Start of Information supplied
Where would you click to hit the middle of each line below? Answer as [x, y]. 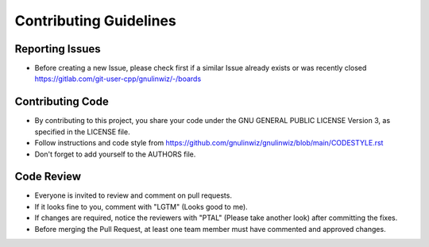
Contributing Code [62, 102]
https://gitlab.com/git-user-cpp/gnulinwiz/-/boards [118, 79]
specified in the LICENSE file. [82, 132]
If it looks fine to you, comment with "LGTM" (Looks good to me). [141, 206]
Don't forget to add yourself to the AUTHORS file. [115, 154]
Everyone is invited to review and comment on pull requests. [133, 195]
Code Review [48, 177]
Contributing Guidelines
End of Information supplied
• Work to complete:
Transcribe exactly the lines that run from the first line of the records above through the line with "Don't forget to", and include both of those lines; pictures stay out.

• Reply:
Where would you click to hit the middle of each line below? Answer as [x, y]. 
Contributing Code [62, 102]
https://gitlab.com/git-user-cpp/gnulinwiz/-/boards [118, 79]
specified in the LICENSE file. [82, 132]
If it looks fine to you, comment with "LGTM" (Looks good to me). [141, 206]
Don't forget to add yourself to the AUTHORS file. [115, 154]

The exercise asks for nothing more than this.